Pendant l’édition 2021, deux artistes ont proposé des ateliers durant tout le mois de novembre. Les gens s’inscrivaient, venaient avec la photo d’un défunt puis, en deux heures, fabriquaient et décoraient une boîte avec la technique du métal repoussé. C’est ainsi que les photographies de Camille Desaver, Jean-Pierre Rostenne, Monsieur Dominique ont pris place dans l’autel. Il y avait également des photos de personnes décédées dans les homes et celle du Monsieur qui s’est suicidé dans la rue des Renards. Beaucoup de personnes du quartier lui ont, d’ailleurs, écrit une pensée. Chacun pouvait déposer ce qu’il désirait dans l’autel. Des bricolages faits maison, des petits mots tout simples, souvent très touchants.
Art délicat
Bien sûr, qui dit mort dit rituel. Un certain nombre de choses, de gestes, devaient être faits tous les jours comme débâcher, allumer les bougies, tenir propre et bien sûr, recevoir les visiteuses et visiteurs. Les deux jeunes femmes qui s’occupaient des permanences se tenaient assises près de l’autel. Elles possédaient l’art délicat d’écouter, de tisser des liens, sans être trop invasives. Elles ont recueilli un grand nombre d’histoires personnelles passionnantes.

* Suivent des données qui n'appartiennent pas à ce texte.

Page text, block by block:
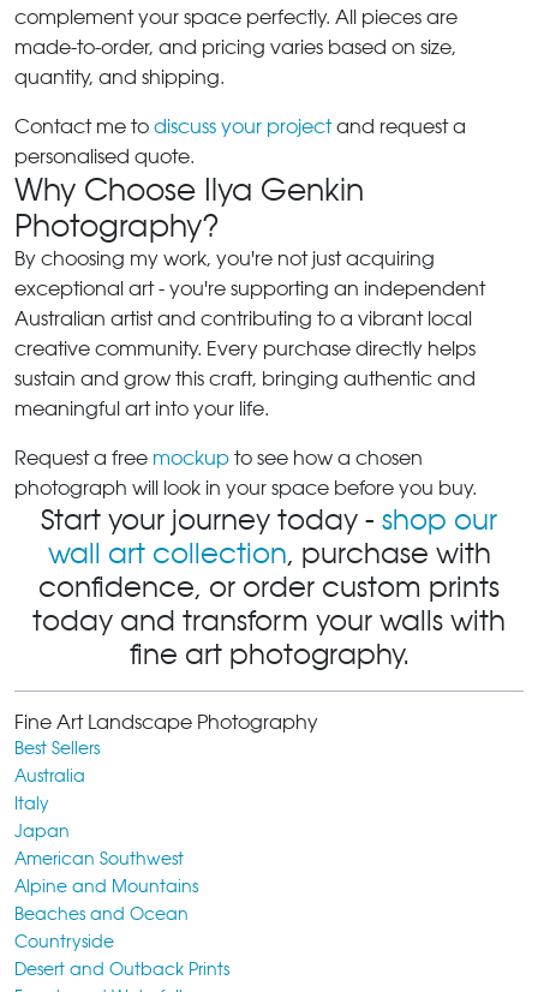
complement your space perfectly. All pieces are
made-to-order, and pricing varies based on size,
quantity, and shipping.
Contact me to discuss your projectand request a
personalised quote.
Why Choose Ilya Genkin
Photography?
By choosing my work, you're not just acquiring
exceptional art - you're supporting an independent
Australian artist and contributing to a vibrant local
creative community. Every purchase directly helps
sustain and grow this craft, bringing authentic and
meaningful art into your life.
Request a free mockup to see how a chosen
photograph will look in your space before you buy.
Start your journey today - shop our
wall art collection, purchase with
confidence, or order custom prints
today and transform your walls with
fine art photography.
Fine Art Landscape Photography
Best Sellers
Australia
Italy
Japan
American Southwest
Alpine and Mountains
Beaches and Ocean
Countryside
Desert and Outback Prints

Leur présence était très importante, elle signifiait simplement : ensemble on prend soin des morts.
Merci à Israel Alonso, Célia Dessardo et Christine Rigaux pour l’interview, à la base de cet article.
F. Issac et N. Ida
Dimanche 6 décembre
Contre toute attente, la femme au manteau de fourrure est revenue. Sans bébé et sans chien. Elle a apporté une photo dans un cadre qu’elle a fait pour Jacques. Jacques est un sans-abri de la Gare du Midi qu’elle ne connaissait pas très bien mais qu’elle rencontrait souvent. Il l’a raccompagnée une fois jusque chez elle nous explique-t’-elle. C’est pas le Samu Social qu’elle a appris qu’il était mort du Covid. On cherche avec elle un espace qui lui plaise.
Juste avant la fermeture, les quatre petites filles qui, chaque soir, viennent cajoler les morts des autres, ajoutent des pétales de rose devant la photo de Jacques.